◆ **ABOUT THIS TASK**
Transcribe the records from the line containing "specific reports in" onward, up to and including the final line, exactly and without anything else.

==== RECORDS TO USE ====

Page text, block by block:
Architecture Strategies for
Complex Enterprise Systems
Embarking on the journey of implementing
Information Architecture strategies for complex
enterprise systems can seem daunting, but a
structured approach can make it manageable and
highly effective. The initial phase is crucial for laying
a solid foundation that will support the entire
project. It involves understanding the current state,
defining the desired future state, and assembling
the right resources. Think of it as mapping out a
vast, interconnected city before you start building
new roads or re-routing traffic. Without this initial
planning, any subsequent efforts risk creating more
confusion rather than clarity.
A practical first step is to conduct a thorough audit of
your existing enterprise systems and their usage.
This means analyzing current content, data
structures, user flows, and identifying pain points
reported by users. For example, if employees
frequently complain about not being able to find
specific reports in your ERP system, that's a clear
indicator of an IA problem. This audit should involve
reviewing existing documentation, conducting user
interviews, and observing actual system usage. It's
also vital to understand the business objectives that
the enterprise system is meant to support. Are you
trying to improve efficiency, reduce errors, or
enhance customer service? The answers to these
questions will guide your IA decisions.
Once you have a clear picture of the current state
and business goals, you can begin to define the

====

◆ **RESPONSE**
specific reports in your ERP system, that's a clear
indicator of an IA problem. This audit should involve
reviewing existing documentation, conducting user
interviews, and observing actual system usage. It's
also vital to understand the business objectives that
the enterprise system is meant to support. Are you
trying to improve efficiency, reduce errors, or
enhance customer service? The answers to these
questions will guide your IA decisions.
Once you have a clear picture of the current state
and business goals, you can begin to define the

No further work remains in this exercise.